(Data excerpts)
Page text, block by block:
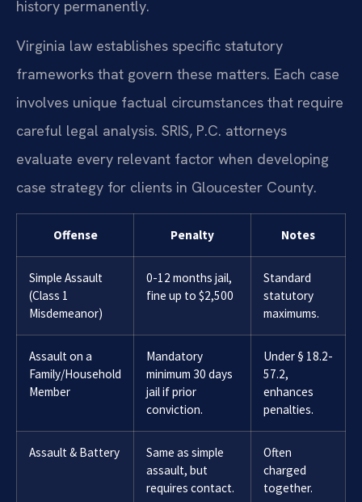
history permanently.
Virginia law establishes specific statutory
frameworks that govern these matters. Each case
involves unique factual circumstances that require
careful legal analysis. SRIS, P.C. attorneys
evaluate every relevant factor when developing
case strategy for clients in Gloucester County.
Offense Penalty Notes
Simple Assault
(Class 1
Misdemeanor)
0-12 months jail,
fine up to $2,500
Standard
statutory
maximums.
Assault on a
Family/Household
Member
Mandatory
minimum 30 days
jail if prior
conviction.
Under § 18.2-
57.2,
enhances
penalties.
Assault & Battery
Same as simple
assault, but
requires contact.
Often
charged
together.

Work instructions » Print the entries as they stand, first line through the line holding "evaluate every relevant", with every picture removed.

Reply »
Page text, block by block:
history permanently.
Virginia law establishes specific statutory
frameworks that govern these matters. Each case
involves unique factual circumstances that require
careful legal analysis. SRIS, P.C. attorneys
evaluate every relevant factor when developing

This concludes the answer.